All records, exactly as written, minus the pictures: copy them out.
○ ○ ○
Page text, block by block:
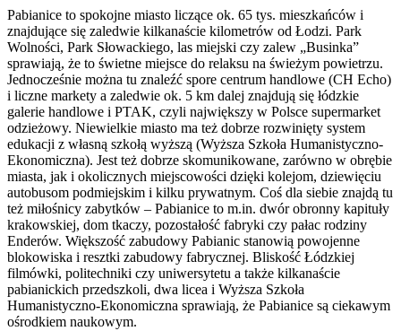
Pabianice to spokojne miasto liczące ok. 65 tys. mieszkańców i
znajdujące się zaledwie kilkanaście kilometrów od Łodzi. Park
Wolności, Park Słowackiego, las miejski czy zalew „Businka”
sprawiają, że to świetne miejsce do relaksu na świeżym powietrzu.
Jednocześnie można tu znaleźć spore centrum handlowe (CH Echo)
i liczne markety a zaledwie ok. 5 km dalej znajdują się łódzkie
galerie handlowe i PTAK, czyli największy w Polsce supermarket
odzieżowy. Niewielkie miasto ma też dobrze rozwinięty system
edukacji z własną szkołą wyższą (Wyższa Szkoła Humanistyczno-
Ekonomiczna). Jest też dobrze skomunikowane, zarówno w obrębie
miasta, jak i okolicznych miejscowości dzięki kolejom, dziewięciu
autobusom podmiejskim i kilku prywatnym. Coś dla siebie znajdą tu
też miłośnicy zabytków – Pabianice to m.in. dwór obronny kapituły
krakowskiej, dom tkaczy, pozostałość fabryki czy pałac rodziny
Enderów. Większość zabudowy Pabianic stanowią powojenne
blokowiska i resztki zabudowy fabrycznej. Bliskość Łódzkiej
filmówki, politechniki czy uniwersytetu a także kilkanaście
pabianickich przedszkoli, dwa licea i Wyższa Szkoła
Humanistyczno-Ekonomiczna sprawiają, że Pabianice są ciekawym
ośrodkiem naukowym.
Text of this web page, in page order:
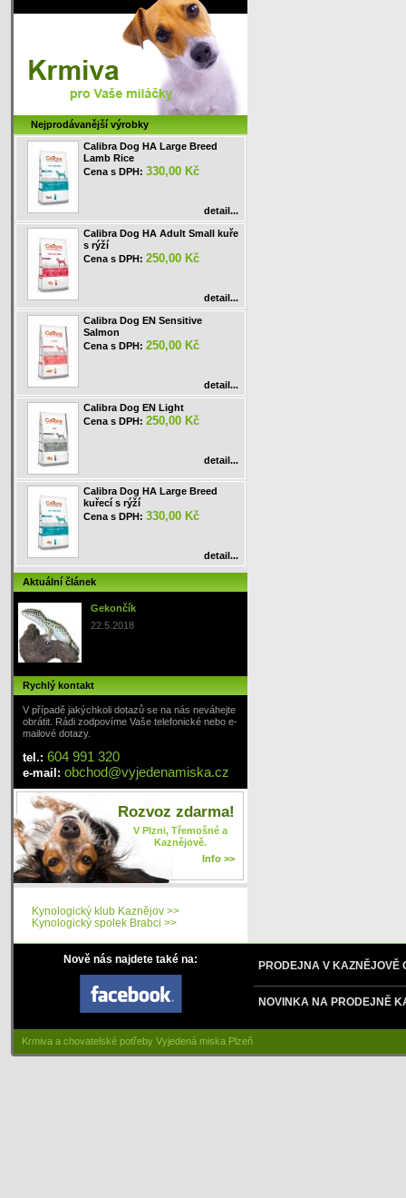
Nejprodávanější výrobky
Calibra Dog HA Large Breed
Lamb Rice
Cena s DPH: 330,00 Kč
detail...
Calibra Dog HA Adult Small kuře
s rýží
Cena s DPH: 250,00 Kč
detail...
Calibra Dog EN Sensitive
Salmon
Cena s DPH: 250,00 Kč
detail...
Calibra Dog EN Light
Cena s DPH: 250,00 Kč
detail...
Calibra Dog HA Large Breed
kuřecí s rýží
Cena s DPH: 330,00 Kč
detail...
Aktuální článek
Gekončík
22.5.2018
Rychlý kontakt
V případě jakýchkoli dotazů se na nás neváhejte
obrátit. Rádi zodpovíme Vaše telefonické nebo e-
mailové dotazy.
tel.: 604 991 320
e-mail: obchod@vyjedenamiska.cz
Rozvoz zdarma!
V Plzni, Třemošné a
Kaznějově.
Info >>
Kynologický klub Kaznějov >>
Kynologický spolek Brabci >>
Nově nás najdete také na: PRODEJNA V KAZNĚJOVĚ
NOVINKA NA PRODEJNĚ
Krmiva a chovatelské potřeby Vyjedená miska Plzeň
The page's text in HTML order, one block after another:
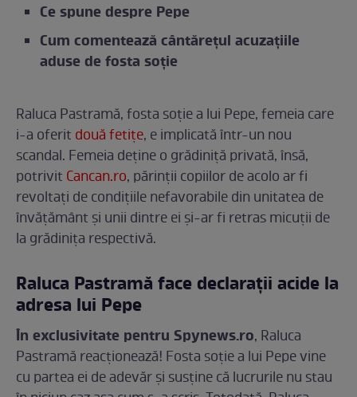
Ce spune despre Pepe
Cum comentează cântărețul acuzațiile
aduse de fosta soție
Raluca Pastramă, fosta soție a lui Pepe, femeia care
i-a oferit două fetițe, e implicată într-un nou
scandal. Femeia deține o grădiniță privată, însă,
potrivit Cancan.ro, părinții copiilor de acolo ar fi
revoltați de condițiile nefavorabile din unitatea de
învățământ și unii dintre ei și-ar fi retras micuții de
la grădinița respectivă.
Raluca Pastramă face declarații acide la
adresa lui Pepe
În exclusivitate pentru Spynews.ro, Raluca
Pastramă reacționează! Fosta soție a lui Pepe vine
cu partea ei de adevăr și susține că lucrurile nu stau
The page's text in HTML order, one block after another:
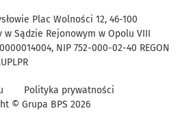
Plac Wolności 12, 46-100
w Sądzie Rejonowym w Opolu VIII
NIP 752-000-02-40 REGON
Polityka prywatności
© Grupa BPS 2026
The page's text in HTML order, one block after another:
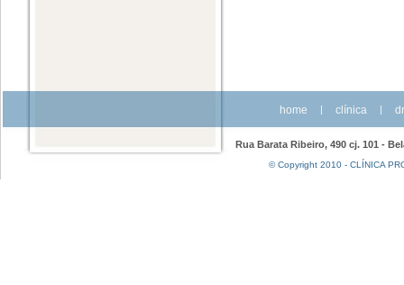
home | clínica |
Rua Barata Ribeiro, 490 cj. 101 -
© Copyright 2010 - CLÍNICA
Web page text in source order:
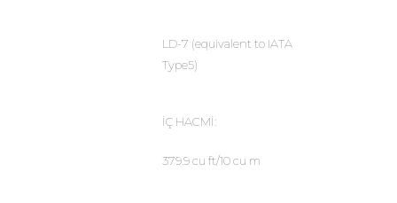
LD-7 (equivalent to IATA
Type5)
İÇ HACMİ:
379.9 cu ft/10 cu m
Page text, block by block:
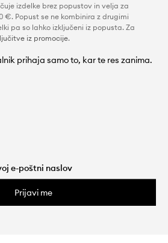
izdelke brez popustov in velja za
€. Popust se ne kombinira z drugimi
pa so lahko izključeni iz popusta. Za
iz promocije.
prihaja samo to, kar te res zanima.
Prijavi me
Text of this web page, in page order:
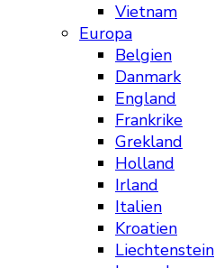
Vietnam
Europa
Belgien
Danmark
England
Frankrike
Grekland
Holland
Irland
Italien
Kroatien
Liechtenstein
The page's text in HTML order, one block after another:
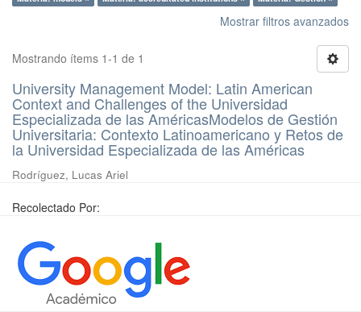
Mostrar filtros avanzados
Mostrando ítems 1-1 de 1
University Management Model: Latin American
Context and Challenges of the Universidad
Especializada de las AméricasModelos de Gestión
Universitaria: Contexto Latinoamericano y Retos de
la Universidad Especializada de las Américas
Rodríguez, Lucas Ariel
Recolectado Por:
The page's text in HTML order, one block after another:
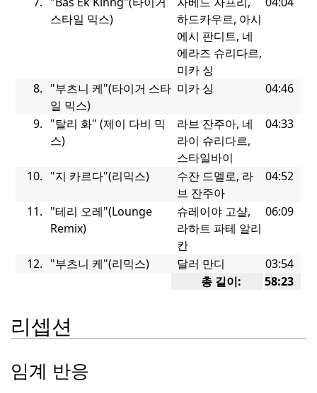
스타일 믹스)
하드카우르, 아시
에시 판디트, 네
에라즈 슈리다르,
미카 싱
8. "부츠니 케"(타이거 스타
일 믹스)
미카 싱 04:46
9. "탈리 화"(제이 다비 믹
스)
라브 잔주아, 네
라이 슈리다르,
스타일바이
04:33
10. "지 카르다"(리믹스)
수잔 드멜로, 라
브 잔주아
04:52
11. "테리 오레"(Lounge
Remix)
슈레이야 고샬,
라하트 파테 알리
칸
06:09
12. "부츠니 케"(리믹스) 달러 만디
03:54
총 길이:
58:23
리셉션
임계 반응
○ ○ ○
**Result of this task:**
Page text, block by block:
Pabianice to spokojne miasto liczące ok. 65 tys. mieszkańców i
znajdujące się zaledwie kilkanaście kilometrów od Łodzi. Park
Wolności, Park Słowackiego, las miejski czy zalew „Businka”
sprawiają, że to świetne miejsce do relaksu na świeżym powietrzu.
Jednocześnie można tu znaleźć spore centrum handlowe (CH Echo)
i liczne markety a zaledwie ok. 5 km dalej znajdują się łódzkie
galerie handlowe i PTAK, czyli największy w Polsce supermarket
odzieżowy. Niewielkie miasto ma też dobrze rozwinięty system
edukacji z własną szkołą wyższą (Wyższa Szkoła Humanistyczno-
Ekonomiczna). Jest też dobrze skomunikowane, zarówno w obrębie
miasta, jak i okolicznych miejscowości dzięki kolejom, dziewięciu
autobusom podmiejskim i kilku prywatnym. Coś dla siebie znajdą tu
też miłośnicy zabytków – Pabianice to m.in. dwór obronny kapituły
krakowskiej, dom tkaczy, pozostałość fabryki czy pałac rodziny
Enderów. Większość zabudowy Pabianic stanowią powojenne
blokowiska i resztki zabudowy fabrycznej. Bliskość Łódzkiej
filmówki, politechniki czy uniwersytetu a także kilkanaście
pabianickich przedszkoli, dwa licea i Wyższa Szkoła
Humanistyczno-Ekonomiczna sprawiają, że Pabianice są ciekawym
ośrodkiem naukowym.
Text of this web page, in page order:
Nejprodávanější výrobky
Calibra Dog HA Large Breed
Lamb Rice
Cena s DPH: 330,00 Kč
detail...
Calibra Dog HA Adult Small kuře
s rýží
Cena s DPH: 250,00 Kč
detail...
Calibra Dog EN Sensitive
Salmon
Cena s DPH: 250,00 Kč
detail...
Calibra Dog EN Light
Cena s DPH: 250,00 Kč
detail...
Calibra Dog HA Large Breed
kuřecí s rýží
Cena s DPH: 330,00 Kč
detail...
Aktuální článek
Gekončík
22.5.2018
Rychlý kontakt
V případě jakýchkoli dotazů se na nás neváhejte
obrátit. Rádi zodpovíme Vaše telefonické nebo e-
mailové dotazy.
tel.: 604 991 320
e-mail: obchod@vyjedenamiska.cz
Rozvoz zdarma!
V Plzni, Třemošné a
Kaznějově.
Info >>
Kynologický klub Kaznějov >>
Kynologický spolek Brabci >>
Nově nás najdete také na: PRODEJNA V KAZNĚJOVĚ
NOVINKA NA PRODEJNĚ
Krmiva a chovatelské potřeby Vyjedená miska Plzeň
The page's text in HTML order, one block after another:
Ce spune despre Pepe
Cum comentează cântărețul acuzațiile
aduse de fosta soție
Raluca Pastramă, fosta soție a lui Pepe, femeia care
i-a oferit două fetițe, e implicată într-un nou
scandal. Femeia deține o grădiniță privată, însă,
potrivit Cancan.ro, părinții copiilor de acolo ar fi
revoltați de condițiile nefavorabile din unitatea de
învățământ și unii dintre ei și-ar fi retras micuții de
la grădinița respectivă.
Raluca Pastramă face declarații acide la
adresa lui Pepe
În exclusivitate pentru Spynews.ro, Raluca
Pastramă reacționează! Fosta soție a lui Pepe vine
cu partea ei de adevăr și susține că lucrurile nu stau
The page's text in HTML order, one block after another:
Plac Wolności 12, 46-100
w Sądzie Rejonowym w Opolu VIII
NIP 752-000-02-40 REGON
Polityka prywatności
© Grupa BPS 2026
The page's text in HTML order, one block after another:
home | clínica |
Rua Barata Ribeiro, 490 cj. 101 -
© Copyright 2010 - CLÍNICA
Web page text in source order:
LD-7 (equivalent to IATA
Type5)
İÇ HACMİ:
379.9 cu ft/10 cu m
Page text, block by block:
izdelke brez popustov in velja za
€. Popust se ne kombinira z drugimi
pa so lahko izključeni iz popusta. Za
iz promocije.
prihaja samo to, kar te res zanima.
Prijavi me
Text of this web page, in page order:
Vietnam
Europa
Belgien
Danmark
England
Frankrike
Grekland
Holland
Irland
Italien
Kroatien
Liechtenstein
The page's text in HTML order, one block after another:
Mostrar filtros avanzados
Mostrando ítems 1-1 de 1
University Management Model: Latin American
Context and Challenges of the Universidad
Especializada de las AméricasModelos de Gestión
Universitaria: Contexto Latinoamericano y Retos de
la Universidad Especializada de las Américas
Rodríguez, Lucas Ariel
Recolectado Por:
The page's text in HTML order, one block after another:
스타일 믹스)
하드카우르, 아시
에시 판디트, 네
에라즈 슈리다르,
미카 싱
8. "부츠니 케"(타이거 스타
일 믹스)
미카 싱 04:46
9. "탈리 화"(제이 다비 믹
스)
라브 잔주아, 네
라이 슈리다르,
스타일바이
04:33
10. "지 카르다"(리믹스)
수잔 드멜로, 라
브 잔주아
04:52
11. "테리 오레"(Lounge
Remix)
슈레이야 고샬,
라하트 파테 알리
칸
06:09
12. "부츠니 케"(리믹스) 달러 만디
03:54
총 길이:
58:23
리셉션
임계 반응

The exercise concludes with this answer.